EDC is not only the flexibility to run various enterprises workloads (for example, in real time to absorb and analysis, data engineering, interactive SQL, enterprise search, advanced analysis and machine learning), also meet the requirements of enterprise: integration with enterprise existing systems, at the same time provide a powerful security, data management, data protection and management ability. EDC is the emerging center of enterprise data management.

CDP Platform Introduction

EDC is built on Cloudera Data Platform(CDP), Cloudera’s latest product, The new product combines the best of Cloudera Enterprise Data Hub and Hortonworks Data Platform Enterprise, adding new features to the technology stack and providing enhancements to existing technologies. This unified release is an extensible and customizable platform on which you can safely run multiple types of workloads.

In addition to the need for an enterprise data cloud, companies want to migrate or add this powerful data management infrastructure to the cloud to improve operational efficiency, reduce costs, provide computing and capacity flexibility, and speed and agility.

As organizations adopt Hadoop-based big data deployments in cloud environments, they also need enterprise-level security and governance, multiple analytics capabilities, management tools, and technical support — all of which are part of the CDP platform, which is illustrated in the map below.

CDP supports a variety of hybrid solutions where computing tasks are separated from data storage and data can be accessed from remote clusters.
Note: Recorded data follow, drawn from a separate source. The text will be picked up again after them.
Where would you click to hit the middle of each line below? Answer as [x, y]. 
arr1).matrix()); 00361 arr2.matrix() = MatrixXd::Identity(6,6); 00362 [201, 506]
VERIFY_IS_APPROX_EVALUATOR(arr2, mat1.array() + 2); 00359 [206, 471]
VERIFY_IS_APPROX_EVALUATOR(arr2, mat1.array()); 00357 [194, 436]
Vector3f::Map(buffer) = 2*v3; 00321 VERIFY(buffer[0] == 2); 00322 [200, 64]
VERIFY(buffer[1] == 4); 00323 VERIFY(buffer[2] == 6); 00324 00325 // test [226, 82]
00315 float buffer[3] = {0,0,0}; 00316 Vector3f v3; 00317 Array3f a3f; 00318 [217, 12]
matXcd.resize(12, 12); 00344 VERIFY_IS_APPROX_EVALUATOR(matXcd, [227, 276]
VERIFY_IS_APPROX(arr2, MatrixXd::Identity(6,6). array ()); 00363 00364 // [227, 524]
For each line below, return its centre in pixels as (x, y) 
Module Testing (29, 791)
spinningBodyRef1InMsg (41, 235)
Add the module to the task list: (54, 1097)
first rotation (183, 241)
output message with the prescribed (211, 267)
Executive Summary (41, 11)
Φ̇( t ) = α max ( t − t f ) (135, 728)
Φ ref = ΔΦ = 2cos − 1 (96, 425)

This hybrid approach provides the foundation for containerized applications by managing storage, table schemas, authentication, authorization, and governance.

CDP includes various components, such as Apache HDFS, Apache Hive 3, Apache HBase, and Apache Impala, as well as many other components for special workloads. You can choose any combination of these services to create a cluster that meets your business needs and workload. Several pre-configured service packs are also available for common workloads.
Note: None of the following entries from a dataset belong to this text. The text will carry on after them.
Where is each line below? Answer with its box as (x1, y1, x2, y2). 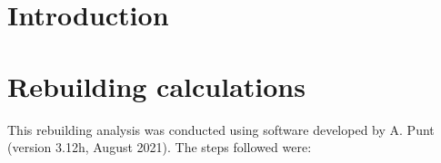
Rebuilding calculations (7, 67, 306, 104)
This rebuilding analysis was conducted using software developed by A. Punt (7, 120, 435, 139)
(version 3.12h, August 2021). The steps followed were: (7, 138, 312, 157)
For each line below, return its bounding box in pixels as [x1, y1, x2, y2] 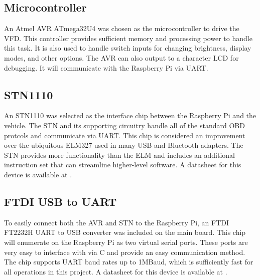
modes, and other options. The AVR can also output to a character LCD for [4, 52, 239, 63]
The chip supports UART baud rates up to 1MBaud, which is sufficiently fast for [4, 256, 253, 267]
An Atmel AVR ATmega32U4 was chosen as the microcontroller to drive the [4, 23, 239, 34]
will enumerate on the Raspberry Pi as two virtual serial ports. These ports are [4, 236, 248, 247]
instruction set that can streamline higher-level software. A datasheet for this [4, 159, 241, 170]
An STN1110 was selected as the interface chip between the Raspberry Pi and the [4, 110, 256, 121]
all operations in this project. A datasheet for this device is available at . [4, 266, 227, 276]
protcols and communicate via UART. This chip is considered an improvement [4, 130, 245, 140]
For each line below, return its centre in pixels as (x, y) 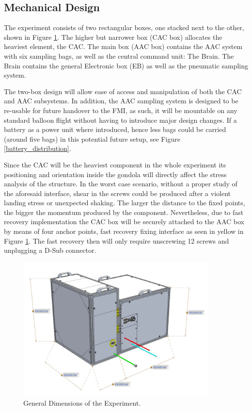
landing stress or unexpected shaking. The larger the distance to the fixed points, (125, 203)
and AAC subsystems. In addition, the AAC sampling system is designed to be (121, 101)
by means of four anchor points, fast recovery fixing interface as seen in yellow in (124, 231)
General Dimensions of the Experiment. (82, 403)
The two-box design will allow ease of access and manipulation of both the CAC (123, 91)
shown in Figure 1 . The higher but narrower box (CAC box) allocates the (113, 37)
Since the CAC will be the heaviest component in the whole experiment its (115, 164)
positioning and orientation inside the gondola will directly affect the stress (115, 174)
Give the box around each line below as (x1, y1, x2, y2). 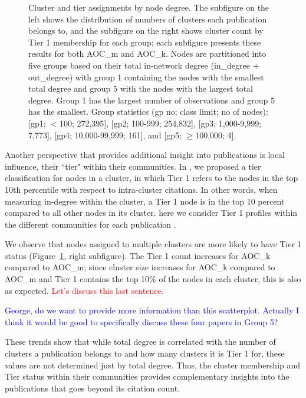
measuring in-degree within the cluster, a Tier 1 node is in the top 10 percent (5, 195, 285, 207)
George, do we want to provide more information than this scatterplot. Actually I (5, 304, 299, 316)
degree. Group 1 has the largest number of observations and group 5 (28, 93, 275, 106)
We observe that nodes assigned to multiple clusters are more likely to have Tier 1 (5, 238, 302, 250)
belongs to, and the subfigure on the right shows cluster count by (28, 24, 264, 37)
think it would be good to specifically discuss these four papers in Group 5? (5, 315, 278, 328)
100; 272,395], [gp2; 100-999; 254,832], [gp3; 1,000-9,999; (59, 117, 262, 129)
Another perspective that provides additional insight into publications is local (5, 148, 285, 161)
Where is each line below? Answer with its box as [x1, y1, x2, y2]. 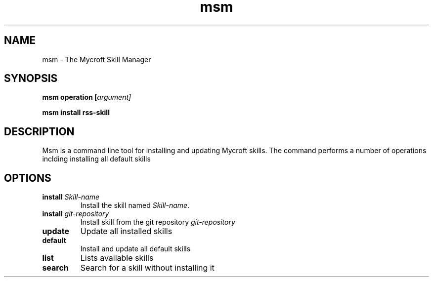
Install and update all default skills [80, 244, 191, 253]
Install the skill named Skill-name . [80, 201, 190, 210]
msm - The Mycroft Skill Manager [42, 55, 151, 64]
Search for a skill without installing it [80, 263, 215, 273]
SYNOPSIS [4, 72, 58, 85]
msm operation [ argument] [42, 93, 131, 102]
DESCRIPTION [4, 125, 75, 138]
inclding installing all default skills [42, 155, 151, 163]

An overview of the Cloudera Manager

Cloudera Manager is an application for managing, configuring, and monitoring the CDP cluster and Cloudera Runtime services.

The Cloudera Manager server runs on hosts in a CDP deployment and manages one or more clusters using the Cloudera Manager agent that runs on each host in the cluster.

Cloudera Manager is an end-to-end application for managing clusters. With Cloudera Manager, you can easily deploy and centrally operate the complete Cloudera Runtime stack and other managed services. The application automates the installation and upgrade process and gives you a real-time view of your entire cluster of hosts and running services. The Cloudera Manager administrative Console provides a central console where you can configure an entire cluster

And combines various reporting and diagnostic tools to help you optimize performance and utilization. Cloudera Manager also manages security and encryption capabilities. Using the Cloudera Manager administrative console, you can start and stop clusters as well as individual services, configure and add new services, manage security, and upgrade clusters. You can also use the Cloudera Manager API to perform administrative tasks programmatically.

A single instance of Cloudera Manager can manage multiple clusters, including older versions of Cloudera Runtime and CDH.

Cloudera Runtime

Cloudera Runtime is the core open source software distribution in CDP Private Cloud Base. Cloudera Runtime includes about 50 open source projects that form the core distribution of data management tools in CDP. The Cloudera Runtime component is documented in this library.

tool

CDP also includes the following tools to manage and secure your deployment:

  • Cloudera Manager allows you to manage, monitor, and configure clusters and services using Web applications from the Cloudera Manager administration console or the Cloudera Manager API.
  • Apache Atlas provides a set of metadata management and governance services that enable you to manage CDP cluster assets.
  • Apache Ranger manages access control through a user interface to ensure consistent policy management across CDP clusters.

The original link

This article is the original content of Aliyun and shall not be reproduced without permission.